While Neural Processing Units (NPUs) offer high theoretical efficiency for edge AI, state-of-the-art Vision--Language Models (VLMs) tailored for GPUs often falter on these substrates. We attribute this hardware-model mismatch to two primary factors: the quantization brittleness of Vision Transformers (ViTs) and the I/O-bound nature of autoregressive attention mechanisms, which fail to utilize the high arithmetic throughput of NPUs. To bridge this gap, we propose AutoNeural, an NPU-native VLM architecture co-designed for integer-only inference. We replace the standard ViT encoder with a MobileNetV5-style backbone utilizing depthwise separable convolutions, which ensures bounded activation distributions for stable INT4/8/16 quantization. Complementing this, our language backbone integrates State-Space Model (SSM) principles with Transformer layers, employing efficient gated convolutions to achieve linear-time complexity. This hybrid design eliminates the heavy memory I/O overhead of Key-Value caching during generation.

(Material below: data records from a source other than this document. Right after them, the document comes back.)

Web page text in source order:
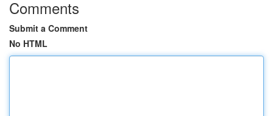
Comments
Submit a Comment
No HTML
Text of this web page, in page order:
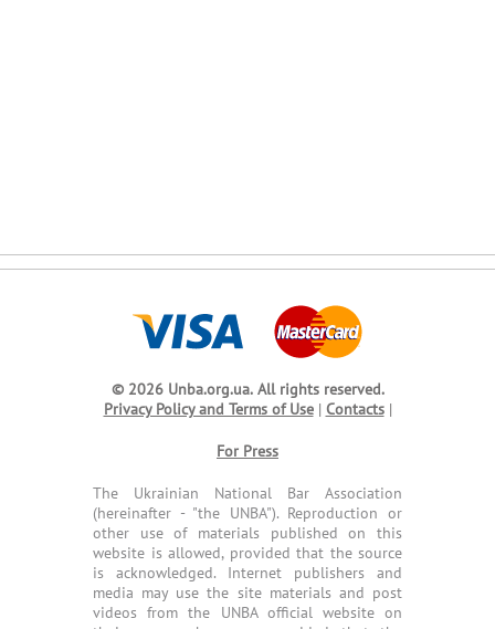
© 2026 Unba.org.ua. All rights reserved.
Privacy Policy and Terms of Use| Contacts|
For Press
The Ukrainian National Bar Association
(hereinafter - "the UNBA"). Reproduction or
other use of materials published on this
website is allowed, provided that the source
is acknowledged. Internet publishers and
media may use the site materials and post
videos from the UNBA official website on
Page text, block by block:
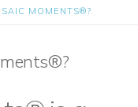
MOMENTS®?
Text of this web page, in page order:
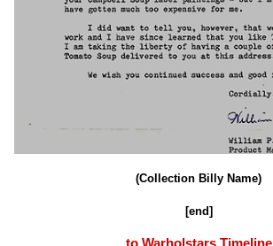
(Collection Billy Name)
[end]
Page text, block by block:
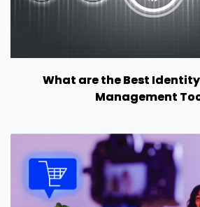
What are the Best
Management
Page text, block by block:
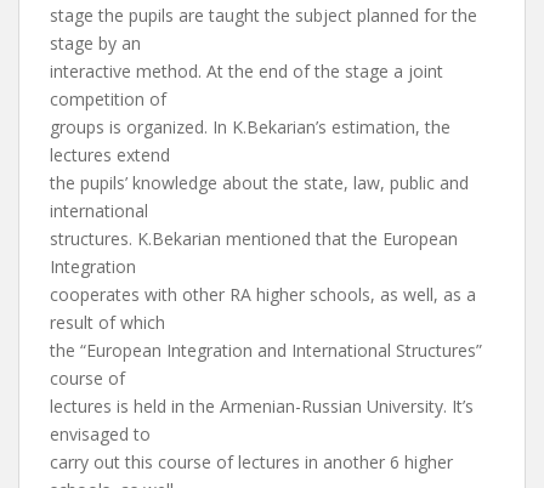
stage the pupils are taught the subject planned for the
stage by an
interactive method. At the end of the stage a joint
competition of
groups is organized. In K.Bekarian’s estimation, the
lectures extend
the pupils’ knowledge about the state, law, public and
international
structures. K.Bekarian mentioned that the European
Integration
cooperates with other RA higher schools, as well, as a
result of which
the “European Integration and International Structures”
course of
lectures is held in the Armenian-Russian University. It’s
envisaged to
carry out this course of lectures in another 6 higher

Our approach delivers substantial efficiency gains, reducing quantization error of vision encoder by up to 7x and end-to-end latency by 14x compared to conventional baselines. The AutoNeural also delivers 3x decoding speed and 4x longer context window than the baseline. We validate these improvements via a real-world automotive case study on the Qualcomm SA8295P SoC, demonstrating real-time performance for cockpit applications. Our results highlight that rethinking model topology specifically for NPU constraints is a prerequisite for robust multi-modal edge intelligence.

Paper Structure

This paper contains 33 sections, 3 figures, 2 tables.

Figures (3)

  • Figure 1: Architecture overview of AutoNeural. The model comprises: (1) a MobileNet-based vision encoder with Multi-Scale Fusion Adapter (MSFA) that processes $768{\times}768$ images into 256 visual tokens, (2) a lightweight two-layer MLP connector without normalization for NPU quantization robustness, and (3) the Liquid AI 1.2B hybrid backbone with 16 layers that interleaves 10 gated-convolution layers with 6 Transformer attention layers to reduce memory I/O.

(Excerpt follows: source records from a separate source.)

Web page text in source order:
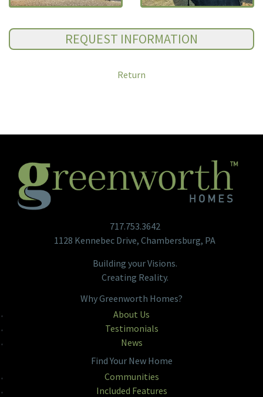
Return
717.753.3642
1128 Kennebec Drive, Chambersburg, PA
Building your Visions.
Creating Reality.
Why Greenworth Homes?
About Us
Testimonials
News
Find Your New Home
Communities
Included Features
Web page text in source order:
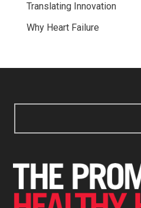
Translating Innovation
Why Heart Failure
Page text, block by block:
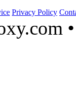
Privacy Policy

  • Figure 2: Performance of AutoNeural after mixed-precision quantization (vision encoder: W8A16, language model: W4A16) and deployment on Qualcomm SA8295P NPU. Results reflect actual on-device execution, not PyTorch simulation, demonstrating stable accuracy and substantial latency improvements.

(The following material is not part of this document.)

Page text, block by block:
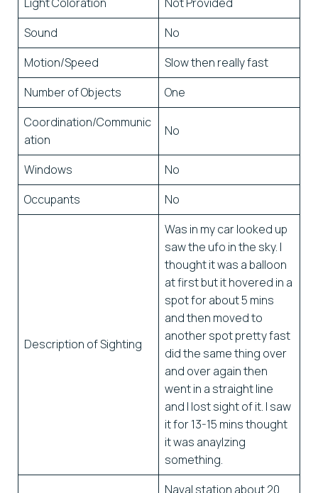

  • Figure 3: Vision encoder latency comparison on Qualcomm SA8295P NPU across three input resolutions. AutoNeural's MobileNet-based encoder achieves 5.8$\times$ speedup at 256$\times$256, 14$\times$ speedup at 512$\times$512, and successfully processes 768$\times$768 images in real-time while InternViT-300M exceeds NPU memory capacity. Lower latency is better.